5.1 Cognitive Biases in the Business Context

There is a wide range of examples where cognitive biases are present in the general business context. In some cases, their effects are even intentionally provoked, especially in marketing: commercials, for instance, build on the effects of the availability heuristic, in particular of the ‘ease of recall’ bias, to actively influence purchasing decisions. However, in most cases, cognitive biases unknowingly influence managerial decision making in a broad range of disciplines and functions.56

Examples for the potential influence of cognitive biases include the distortive effects of the 'presumed associations' bias on generating knowledge for probabilistic evaluations of competitors' actions and reactions or for the evaluation of different scenario alternatives.
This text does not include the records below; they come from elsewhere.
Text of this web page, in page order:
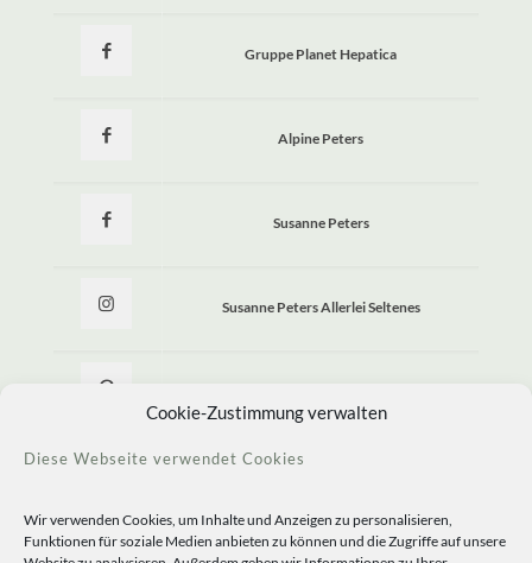
Cookie-Zustimmung verwalten
Diese Webseite verwendet Cookies
Wir verwenden Cookies, um Inhalte und Anzeigen zu personalisieren,
Funktionen für soziale Medien anbieten zu können und die Zugriffe auf unsere
Gruppe Planet Hepatica
Alpine Peters
Susanne Peters
Susanne Peters Allerlei Seltenes
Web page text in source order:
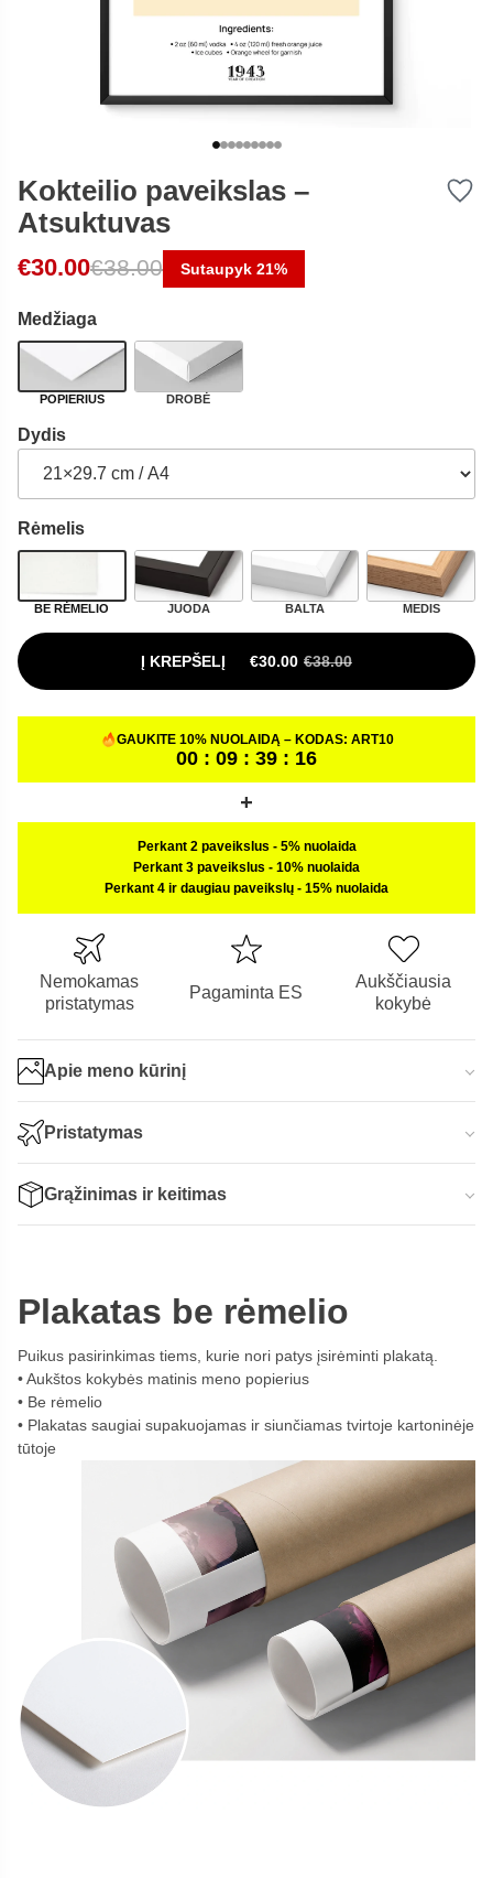
Kokteilio paveikslas –
Atsuktuvas
€30.00€38.00
Original price was: €38.00.
Current price is: €30.00.
Sutaupyk 21%
Medžiaga
POPIERIUS DROBĖ
Dydis
Rėmelis
BE RĖMELIO JUODA BALTA MEDIS
Į KREPŠELĮ €30.00 €38.00
ORIGINAL PRICE WAS: €38.00.
CURRENT PRICE IS: €30.00.
GAUKITE 10% NUOLAIDĄ – KODAS: ART10
00 : 09 : 39 : 15
Perkant 2 paveikslus - 5% nuolaida
Perkant 3 paveikslus - 10% nuolaida
Perkant 4 ir daugiau paveikslų - 15% nuolaida
Nemokamas
pristatymas
Pagaminta ES
Aukščiausia
kokybė
Apie meno kūrinį
Pristatymas
Grąžinimas ir keitimas
Plakatas be rėmelio
Puikus pasirinkimas tiems, kurie nori patys įsirėminti plakatą.
Aukštos kokybės matinis meno popierius
Be rėmelio
Plakatas saugiai supakuojamas ir siunčiamas tvirtoje kartoninėje
tūtoje
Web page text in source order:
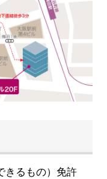
きるもの）免許

For instance, if it is hard to imagine reasonable scenarios for a particular event to unfold, or even none comes to mind, then this event is deemed to be impossible or at least highly improbable. Contrarily, if many potential scenarios come to mind, the same base event appears considerably more likely.57 Other examples for the distortive impact of cognitive biases are the influences of the 'confirmation trap' bias and the 'ease of recall' bias when generating and evaluating strategic business options or gathering knowledge for the preparation of an investment opportunity business case.

These simple examples illustrate that cognitive biases in general, and those resulting from the availability heuristic in particular, can very well play an important role in a business context and influence managerial decision making. This is especially the case for all activities related to knowledge generation, because these activities require the processing of information, as pointed out earlier, which in turn forms the toehold for the emergence of cognitive biases.58

The above examples have very briefly illustrated that cognitive biases can be highly relevant in a general business context, across a large variety of functions and in many different contexts. Nevertheless, their existence and effects are often underestimated in many enterprises, and only few managers are fully aware of their potential influence and magnitude. Given the fact that small and medium-sized companies form the ‘backbone’ of the German economy59, and the resulting high importance of these companies for the

56 See for instance Serfas, S. (2011a): p. 95-116 for several examples of cognitive biases in the general

business context, ranging from marketing and finance to human resource management, as well as for financial and capital investments.

57 See Tversky, A. / Kahneman, D. (1982a): p. 177. 58 Hilbert, M. (2012): passim, also points towards mathematical models of noise processing potentially being

present during information processing activities, which could further amplify the magnitude of cognitive biases related to knowledge generation.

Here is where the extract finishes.